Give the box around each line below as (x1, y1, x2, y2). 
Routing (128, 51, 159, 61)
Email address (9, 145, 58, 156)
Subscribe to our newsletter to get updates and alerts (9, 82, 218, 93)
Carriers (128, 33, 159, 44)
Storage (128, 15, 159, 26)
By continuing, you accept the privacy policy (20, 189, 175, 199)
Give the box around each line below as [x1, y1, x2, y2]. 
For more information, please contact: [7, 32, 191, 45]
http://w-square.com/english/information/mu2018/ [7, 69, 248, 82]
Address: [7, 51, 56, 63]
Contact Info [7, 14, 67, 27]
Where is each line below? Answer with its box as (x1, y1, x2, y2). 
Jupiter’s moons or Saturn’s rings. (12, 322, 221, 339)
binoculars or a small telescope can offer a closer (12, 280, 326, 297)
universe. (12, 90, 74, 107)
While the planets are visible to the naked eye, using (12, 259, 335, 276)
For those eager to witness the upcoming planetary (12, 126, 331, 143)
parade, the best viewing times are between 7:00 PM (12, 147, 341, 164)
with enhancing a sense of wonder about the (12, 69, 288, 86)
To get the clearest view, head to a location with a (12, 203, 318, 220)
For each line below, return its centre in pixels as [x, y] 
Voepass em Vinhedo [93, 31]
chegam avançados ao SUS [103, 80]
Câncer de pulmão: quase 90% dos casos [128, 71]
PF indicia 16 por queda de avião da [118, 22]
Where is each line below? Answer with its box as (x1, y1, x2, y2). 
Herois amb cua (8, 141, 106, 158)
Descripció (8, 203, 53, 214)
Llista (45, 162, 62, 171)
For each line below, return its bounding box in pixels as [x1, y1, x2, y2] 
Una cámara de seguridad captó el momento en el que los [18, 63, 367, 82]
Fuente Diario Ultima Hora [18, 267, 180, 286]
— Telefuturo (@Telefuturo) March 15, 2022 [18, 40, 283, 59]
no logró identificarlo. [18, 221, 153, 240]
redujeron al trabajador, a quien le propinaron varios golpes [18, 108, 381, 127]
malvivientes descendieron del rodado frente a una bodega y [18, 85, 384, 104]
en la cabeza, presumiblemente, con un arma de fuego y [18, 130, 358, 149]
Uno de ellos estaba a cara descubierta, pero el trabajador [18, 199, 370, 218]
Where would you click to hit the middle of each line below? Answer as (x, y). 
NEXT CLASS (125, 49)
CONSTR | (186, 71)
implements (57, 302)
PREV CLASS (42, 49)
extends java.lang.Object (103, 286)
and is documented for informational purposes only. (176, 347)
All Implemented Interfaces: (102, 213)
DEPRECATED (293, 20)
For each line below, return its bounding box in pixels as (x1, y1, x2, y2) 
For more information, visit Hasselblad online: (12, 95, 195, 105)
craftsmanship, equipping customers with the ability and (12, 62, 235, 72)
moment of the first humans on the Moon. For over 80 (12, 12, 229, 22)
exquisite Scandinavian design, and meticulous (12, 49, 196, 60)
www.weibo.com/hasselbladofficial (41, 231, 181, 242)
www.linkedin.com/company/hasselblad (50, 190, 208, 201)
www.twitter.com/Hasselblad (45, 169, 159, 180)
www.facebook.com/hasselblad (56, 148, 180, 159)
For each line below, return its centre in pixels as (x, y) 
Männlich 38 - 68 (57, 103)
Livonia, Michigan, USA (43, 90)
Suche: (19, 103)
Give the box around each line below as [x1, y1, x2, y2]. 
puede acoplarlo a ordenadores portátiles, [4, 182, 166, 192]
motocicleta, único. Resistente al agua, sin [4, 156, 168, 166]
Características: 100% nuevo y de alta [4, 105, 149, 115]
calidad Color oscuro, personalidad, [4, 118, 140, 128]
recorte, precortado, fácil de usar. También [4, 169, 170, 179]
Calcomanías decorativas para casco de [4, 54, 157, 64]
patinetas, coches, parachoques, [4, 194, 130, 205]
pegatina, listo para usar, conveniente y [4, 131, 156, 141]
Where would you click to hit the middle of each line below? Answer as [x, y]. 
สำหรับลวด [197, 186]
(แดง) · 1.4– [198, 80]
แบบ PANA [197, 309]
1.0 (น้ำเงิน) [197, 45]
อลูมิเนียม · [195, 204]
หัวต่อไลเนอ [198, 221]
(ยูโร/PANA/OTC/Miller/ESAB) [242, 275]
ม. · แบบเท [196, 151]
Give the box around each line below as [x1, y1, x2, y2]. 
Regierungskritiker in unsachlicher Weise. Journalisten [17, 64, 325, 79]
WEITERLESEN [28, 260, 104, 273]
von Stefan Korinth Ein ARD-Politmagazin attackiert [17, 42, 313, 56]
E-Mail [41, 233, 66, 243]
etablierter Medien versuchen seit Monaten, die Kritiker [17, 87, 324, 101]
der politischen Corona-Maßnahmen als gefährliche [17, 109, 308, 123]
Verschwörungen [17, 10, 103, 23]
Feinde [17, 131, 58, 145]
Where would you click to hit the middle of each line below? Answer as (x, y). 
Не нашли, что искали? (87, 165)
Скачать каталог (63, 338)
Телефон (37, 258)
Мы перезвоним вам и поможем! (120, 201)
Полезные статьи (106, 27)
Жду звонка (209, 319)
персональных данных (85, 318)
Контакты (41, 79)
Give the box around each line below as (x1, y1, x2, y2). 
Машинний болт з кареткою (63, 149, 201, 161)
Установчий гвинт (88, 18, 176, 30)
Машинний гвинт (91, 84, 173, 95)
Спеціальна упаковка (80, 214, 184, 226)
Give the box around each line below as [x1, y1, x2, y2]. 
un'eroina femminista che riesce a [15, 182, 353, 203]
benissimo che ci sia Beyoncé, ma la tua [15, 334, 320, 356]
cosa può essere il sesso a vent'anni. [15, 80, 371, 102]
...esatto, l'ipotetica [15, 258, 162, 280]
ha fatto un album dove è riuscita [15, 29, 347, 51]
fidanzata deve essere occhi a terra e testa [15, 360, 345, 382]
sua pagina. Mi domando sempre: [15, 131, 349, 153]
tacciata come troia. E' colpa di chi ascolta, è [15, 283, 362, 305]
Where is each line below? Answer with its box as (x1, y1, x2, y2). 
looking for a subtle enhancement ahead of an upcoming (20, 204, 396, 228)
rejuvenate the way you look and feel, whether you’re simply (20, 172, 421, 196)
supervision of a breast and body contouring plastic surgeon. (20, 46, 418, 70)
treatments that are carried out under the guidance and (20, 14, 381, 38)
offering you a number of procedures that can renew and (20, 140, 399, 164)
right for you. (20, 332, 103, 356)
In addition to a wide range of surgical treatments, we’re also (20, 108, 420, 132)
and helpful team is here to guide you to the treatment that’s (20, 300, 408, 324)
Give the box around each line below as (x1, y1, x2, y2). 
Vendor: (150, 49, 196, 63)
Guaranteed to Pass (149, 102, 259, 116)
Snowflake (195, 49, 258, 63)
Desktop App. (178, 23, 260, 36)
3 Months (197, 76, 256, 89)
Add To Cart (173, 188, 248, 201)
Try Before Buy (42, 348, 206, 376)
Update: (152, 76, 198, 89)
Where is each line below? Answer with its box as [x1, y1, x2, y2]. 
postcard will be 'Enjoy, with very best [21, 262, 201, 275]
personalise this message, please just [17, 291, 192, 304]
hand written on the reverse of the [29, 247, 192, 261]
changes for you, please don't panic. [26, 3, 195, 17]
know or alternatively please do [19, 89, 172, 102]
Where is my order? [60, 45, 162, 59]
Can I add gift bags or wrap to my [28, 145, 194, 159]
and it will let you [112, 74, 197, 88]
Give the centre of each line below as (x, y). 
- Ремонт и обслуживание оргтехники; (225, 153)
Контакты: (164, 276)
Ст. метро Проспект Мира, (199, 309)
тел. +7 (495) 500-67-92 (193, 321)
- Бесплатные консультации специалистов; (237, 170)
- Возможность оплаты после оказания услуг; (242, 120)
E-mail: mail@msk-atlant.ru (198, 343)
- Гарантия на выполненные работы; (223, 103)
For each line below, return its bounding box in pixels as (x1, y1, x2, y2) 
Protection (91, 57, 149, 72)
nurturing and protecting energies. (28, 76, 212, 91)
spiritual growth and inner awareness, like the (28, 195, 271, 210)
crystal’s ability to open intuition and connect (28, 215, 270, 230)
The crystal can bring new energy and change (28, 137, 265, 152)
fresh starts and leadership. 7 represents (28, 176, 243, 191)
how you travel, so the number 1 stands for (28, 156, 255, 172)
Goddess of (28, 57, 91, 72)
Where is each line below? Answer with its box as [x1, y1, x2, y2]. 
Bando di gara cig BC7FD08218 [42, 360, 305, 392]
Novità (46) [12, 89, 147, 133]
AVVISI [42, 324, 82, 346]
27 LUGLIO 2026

What to work on: Across the listing above, find all lines where the word "that" is present and copy them.

Output for this task:
treatments that are carried out under the guidance and (20, 14, 381, 38)
offering you a number of procedures that can renew and (20, 140, 399, 164)
and helpful team is here to guide you to the treatment that’s (20, 300, 408, 324)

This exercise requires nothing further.